TASK: Looking at the records below, state how many lines include the string "Jamie" and add nothing further.

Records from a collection
★ ★ ★ ★

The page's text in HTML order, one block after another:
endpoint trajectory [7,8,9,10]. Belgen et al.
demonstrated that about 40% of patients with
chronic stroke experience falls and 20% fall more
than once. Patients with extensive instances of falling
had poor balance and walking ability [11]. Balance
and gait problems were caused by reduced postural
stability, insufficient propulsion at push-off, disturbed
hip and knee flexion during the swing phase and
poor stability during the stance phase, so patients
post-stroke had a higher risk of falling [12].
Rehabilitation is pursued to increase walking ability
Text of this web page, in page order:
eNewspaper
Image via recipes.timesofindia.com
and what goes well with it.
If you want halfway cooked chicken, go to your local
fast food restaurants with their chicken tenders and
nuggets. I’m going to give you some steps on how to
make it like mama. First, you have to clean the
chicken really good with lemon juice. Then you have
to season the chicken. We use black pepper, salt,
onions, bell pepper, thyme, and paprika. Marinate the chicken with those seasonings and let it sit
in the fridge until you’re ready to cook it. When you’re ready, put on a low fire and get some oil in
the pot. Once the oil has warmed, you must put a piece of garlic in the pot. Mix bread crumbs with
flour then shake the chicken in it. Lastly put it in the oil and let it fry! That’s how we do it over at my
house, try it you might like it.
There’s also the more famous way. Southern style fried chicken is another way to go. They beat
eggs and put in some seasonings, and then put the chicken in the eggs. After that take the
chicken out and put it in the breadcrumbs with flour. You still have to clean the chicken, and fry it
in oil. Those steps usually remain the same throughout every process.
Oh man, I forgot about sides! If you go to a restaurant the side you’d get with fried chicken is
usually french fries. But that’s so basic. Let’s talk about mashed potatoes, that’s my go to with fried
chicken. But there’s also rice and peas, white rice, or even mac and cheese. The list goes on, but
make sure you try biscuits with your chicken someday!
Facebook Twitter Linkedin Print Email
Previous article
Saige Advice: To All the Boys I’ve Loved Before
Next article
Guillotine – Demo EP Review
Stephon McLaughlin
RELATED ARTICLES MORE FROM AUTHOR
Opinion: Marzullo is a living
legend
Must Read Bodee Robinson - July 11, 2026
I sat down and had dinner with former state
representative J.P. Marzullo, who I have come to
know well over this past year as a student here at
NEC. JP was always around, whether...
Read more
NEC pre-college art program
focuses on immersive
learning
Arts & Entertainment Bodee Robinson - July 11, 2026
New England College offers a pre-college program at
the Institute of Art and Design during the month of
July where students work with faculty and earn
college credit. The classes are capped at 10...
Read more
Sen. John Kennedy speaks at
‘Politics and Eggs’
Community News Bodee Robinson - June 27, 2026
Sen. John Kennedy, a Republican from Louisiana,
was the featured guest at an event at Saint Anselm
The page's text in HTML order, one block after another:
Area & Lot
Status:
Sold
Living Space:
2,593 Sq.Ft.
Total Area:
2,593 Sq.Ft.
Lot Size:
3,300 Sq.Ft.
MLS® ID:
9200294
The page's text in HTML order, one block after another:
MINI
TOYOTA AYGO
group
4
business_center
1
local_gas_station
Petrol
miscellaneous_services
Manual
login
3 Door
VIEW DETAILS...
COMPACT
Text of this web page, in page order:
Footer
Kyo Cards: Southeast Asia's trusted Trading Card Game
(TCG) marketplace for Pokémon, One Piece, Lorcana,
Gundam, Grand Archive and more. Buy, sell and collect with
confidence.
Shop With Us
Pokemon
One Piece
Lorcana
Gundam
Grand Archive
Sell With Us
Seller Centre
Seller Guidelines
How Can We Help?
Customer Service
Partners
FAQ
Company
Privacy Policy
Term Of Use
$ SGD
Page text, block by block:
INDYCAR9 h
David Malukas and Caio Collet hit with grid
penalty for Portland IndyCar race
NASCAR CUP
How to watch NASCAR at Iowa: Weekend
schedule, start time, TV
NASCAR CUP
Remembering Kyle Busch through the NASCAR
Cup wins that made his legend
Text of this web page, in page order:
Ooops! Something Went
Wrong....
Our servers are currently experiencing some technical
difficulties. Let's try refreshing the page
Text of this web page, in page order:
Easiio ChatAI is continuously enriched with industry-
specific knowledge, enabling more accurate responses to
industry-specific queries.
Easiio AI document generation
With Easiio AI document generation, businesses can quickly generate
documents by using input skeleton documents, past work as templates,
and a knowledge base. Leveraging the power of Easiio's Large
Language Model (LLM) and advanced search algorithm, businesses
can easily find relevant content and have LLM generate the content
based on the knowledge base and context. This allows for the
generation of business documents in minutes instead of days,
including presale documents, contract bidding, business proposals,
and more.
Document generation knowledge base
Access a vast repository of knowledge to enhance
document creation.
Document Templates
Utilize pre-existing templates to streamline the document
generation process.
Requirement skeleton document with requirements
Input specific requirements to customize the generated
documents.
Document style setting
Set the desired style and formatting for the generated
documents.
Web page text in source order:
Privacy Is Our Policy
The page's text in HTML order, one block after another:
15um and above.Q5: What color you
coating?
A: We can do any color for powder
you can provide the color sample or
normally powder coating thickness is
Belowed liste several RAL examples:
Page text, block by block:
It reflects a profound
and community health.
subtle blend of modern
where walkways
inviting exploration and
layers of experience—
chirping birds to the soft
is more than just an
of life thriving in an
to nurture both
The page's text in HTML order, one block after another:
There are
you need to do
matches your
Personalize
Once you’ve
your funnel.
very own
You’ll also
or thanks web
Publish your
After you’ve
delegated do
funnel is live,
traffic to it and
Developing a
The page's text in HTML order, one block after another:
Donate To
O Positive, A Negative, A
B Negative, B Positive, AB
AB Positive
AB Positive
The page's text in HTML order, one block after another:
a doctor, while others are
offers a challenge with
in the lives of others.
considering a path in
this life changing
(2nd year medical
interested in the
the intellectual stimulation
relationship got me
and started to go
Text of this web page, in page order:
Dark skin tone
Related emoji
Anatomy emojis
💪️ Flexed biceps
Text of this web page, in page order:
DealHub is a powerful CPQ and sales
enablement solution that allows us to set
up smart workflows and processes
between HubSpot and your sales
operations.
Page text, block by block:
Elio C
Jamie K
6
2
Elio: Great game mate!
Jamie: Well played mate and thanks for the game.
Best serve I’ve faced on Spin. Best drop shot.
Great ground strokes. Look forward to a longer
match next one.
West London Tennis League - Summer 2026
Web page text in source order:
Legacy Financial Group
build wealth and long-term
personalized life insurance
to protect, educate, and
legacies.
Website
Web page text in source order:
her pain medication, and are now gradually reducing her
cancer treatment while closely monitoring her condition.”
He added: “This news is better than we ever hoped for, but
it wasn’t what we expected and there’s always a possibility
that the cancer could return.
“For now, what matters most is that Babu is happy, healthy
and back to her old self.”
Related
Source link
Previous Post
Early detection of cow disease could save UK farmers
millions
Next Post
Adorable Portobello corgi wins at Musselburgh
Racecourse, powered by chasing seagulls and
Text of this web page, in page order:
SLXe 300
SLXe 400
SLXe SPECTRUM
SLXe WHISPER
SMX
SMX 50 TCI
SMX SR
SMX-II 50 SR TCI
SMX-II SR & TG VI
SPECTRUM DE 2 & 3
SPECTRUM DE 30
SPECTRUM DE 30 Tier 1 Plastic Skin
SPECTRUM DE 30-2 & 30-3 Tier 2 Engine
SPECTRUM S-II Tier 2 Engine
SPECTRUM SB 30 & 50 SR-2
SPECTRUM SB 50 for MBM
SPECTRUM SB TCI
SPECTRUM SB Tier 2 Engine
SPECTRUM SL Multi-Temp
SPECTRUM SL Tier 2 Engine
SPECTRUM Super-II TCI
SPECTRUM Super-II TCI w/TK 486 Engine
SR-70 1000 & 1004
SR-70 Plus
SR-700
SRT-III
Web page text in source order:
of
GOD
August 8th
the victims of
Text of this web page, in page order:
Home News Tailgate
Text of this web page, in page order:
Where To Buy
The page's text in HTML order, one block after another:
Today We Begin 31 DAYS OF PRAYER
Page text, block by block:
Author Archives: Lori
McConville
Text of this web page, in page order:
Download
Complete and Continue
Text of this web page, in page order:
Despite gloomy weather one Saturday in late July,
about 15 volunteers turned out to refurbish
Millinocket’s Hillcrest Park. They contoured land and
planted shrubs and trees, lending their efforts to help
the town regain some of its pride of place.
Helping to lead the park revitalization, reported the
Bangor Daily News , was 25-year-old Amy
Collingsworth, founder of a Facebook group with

★ ★ ★ ★

EXERCISE SOLUTION: 2